Five Examples of How Bad Office Design Stresses Workers
By Dana Sher
Head of Product
It’s easy to hop on office design trends without thinking too hard about them. You might read an engaging article about open-space concepts and decide to give it a try. Or, you might see the success a competitor is having with hot desks and try to mimic it in your own workplace. Be warned: Without careful planning, you might fall victim to bad office design.
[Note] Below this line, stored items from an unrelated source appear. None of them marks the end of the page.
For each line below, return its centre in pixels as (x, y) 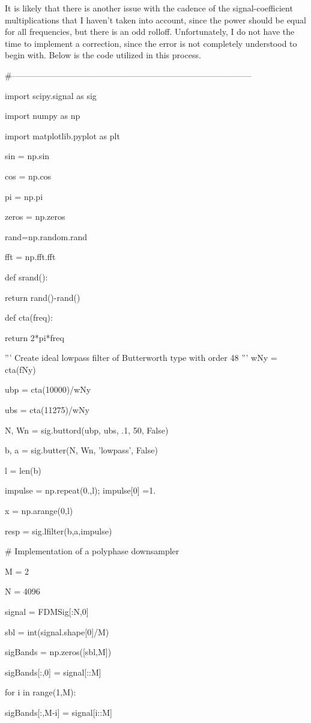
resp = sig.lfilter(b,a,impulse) (59, 531)
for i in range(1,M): (41, 692)
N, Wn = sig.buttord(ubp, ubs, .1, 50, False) (87, 430)
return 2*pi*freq (35, 337)
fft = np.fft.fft (30, 257)
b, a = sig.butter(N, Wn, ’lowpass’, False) (81, 450)
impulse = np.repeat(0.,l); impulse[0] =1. (80, 490)
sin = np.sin (27, 156)
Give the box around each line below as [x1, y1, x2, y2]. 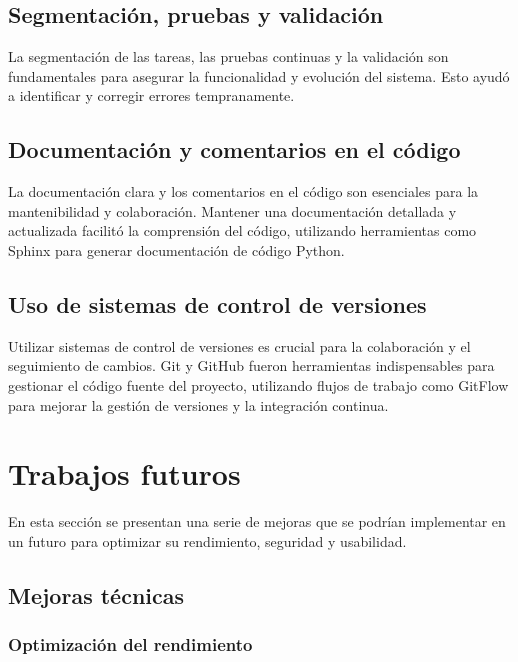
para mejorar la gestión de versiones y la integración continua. [8, 394, 389, 415]
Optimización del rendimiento [8, 632, 253, 657]
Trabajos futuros [8, 453, 241, 494]
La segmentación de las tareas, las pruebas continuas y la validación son [8, 46, 449, 67]
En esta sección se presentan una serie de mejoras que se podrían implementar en [8, 511, 506, 532]
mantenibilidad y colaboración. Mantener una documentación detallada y [8, 200, 457, 221]
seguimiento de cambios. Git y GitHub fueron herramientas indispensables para [8, 355, 495, 376]
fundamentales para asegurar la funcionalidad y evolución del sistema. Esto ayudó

Your concept may be innovative, but execution might be poor. That’s often the case with failed desk arrangements and their contribution to bad office design. Before you make any changes to your current workplace, make sure you’re factoring in all the variables. A little foresight goes a long way in preventing issues like these five common problems:
1. Crowded spaces create friction
It’s no secret that bad office design stresses workers. Nothing will drive up tensions and tempers like a crowded workplace. This is often the result of changes made too quickly or without proper foresight. Here’s a great example:
Your company moves into a new office space and decides to try an open-office concept. You arrange desks in groups, all together in the main office area. You’ve got 40 desks for 40 workers and, with everyone grouped together, things are a little cramped. It’s hard to walk around without bumping into people. Desks are so close together that personal space is beginning to overlap.
You might not have a lot of space to work with, but there are more creative solutions to consider than an open-office layout in this situation. Hot desking with 20 desks, for example, would immediately free up square footage. Creating desk neighborhoods might also ease some tension.
The moral of the story here is to make sure everyone has enough space to work comfortably. Space utilization is great, but it shouldn’t come at the expense of employee comfort.
2. Concentration demands quiet
An office is a busy place. Phones are ringing, people are chatting, and everyone is moving around. There’s a lot of stimuli, which means plenty of distractions:
Jane has an important client call at 3 p.m., but keeps getting questions from coworkers about another project. She doesn’t have enough time to review the client notes before the call because of the distractions. Even worse, when her call does come in, she can barely hear her client and it’s hard to concentrate.
Not every business can afford individual office space for employees. Luckily, there’s a better way to create quiet work areas. Create one or two designated quiet rooms. Or, explore the potential of a space that’s away from the usual workplace buzz that can be booked as-needed.
An open office might be great for collaboration, but quiet spaces are still important. Even if it’s not for work, having a place where employees can get a little peace will do wonders for morale.
3. Poor scheduling derails productivity
In larger workplaces with agile spaces, good office design can quickly go bad if there’s no oversight. Without scheduling protocols, disagreements detract from everyone’s productivity:
Team 1 is headed to the conference room for a brainstorming session on a big project. When they arrive, they find Team 2 already using it. After arguing for 20 minutes about who gets it, Team 1 decides to try the multipurpose room. However, Team 3 is already there. Team 1’s project is more important, which forces Team 3 to relocate, starting yet another search for an accommodating space.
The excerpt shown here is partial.